Ingredients

The following ingredients have 4 Servings
  • 4 bonelsss, skinless chicken breasts
  • salt and pepper
  • 5 tablespoons butter, (divided)
  • 1 teaspoon dried basil
  • 1/4 teaspoon crushed red pepper flakes
  • 1/4 cup lemon juice
  • zest of 1 lemon
  • 1 cup half-and-half
  • 1 tablespoon cornstarch
  • 1 tablespoon chicken base
  • 1 tablespoon capers, (rinsed and drained)

Instruction

  • Heat 1 tablespoon butter in either a cast iron skillet or a nonstick skillet.

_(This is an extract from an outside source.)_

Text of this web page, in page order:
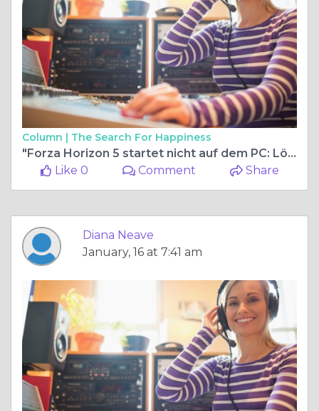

Season chicken with salt and pepper and add to skillet.
  • Cook until golden brown, about 3 minutes per side. Place in 6 quart crock pot.
  • Cut remaining 4 tablespoons of butter into 4 pieces and place a piece over each chicken breast.

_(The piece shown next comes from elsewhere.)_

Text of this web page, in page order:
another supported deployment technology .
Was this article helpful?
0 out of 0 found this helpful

  • Add basil, red pepper flakes, lemon juice, and lemon zest. (Note: The lemon slices in the picture were added just before taking pictures for presentation. Only add the juice and the zest.)
  • Cover crock pot and cook on LOW for 3 1/2 hours or on HIGH for just under 2 hours.
  • Add 1 tablespoon of the 1 cup of half-and-half to a small bowl and whisk in the cornstarch. Whisk into the rest of the half-and-half. Whisk in chicken base and add the capers.
  • Add half-and-half mixture to crock pot. Mix it in and cover and cook on HIGH for 1 more hour.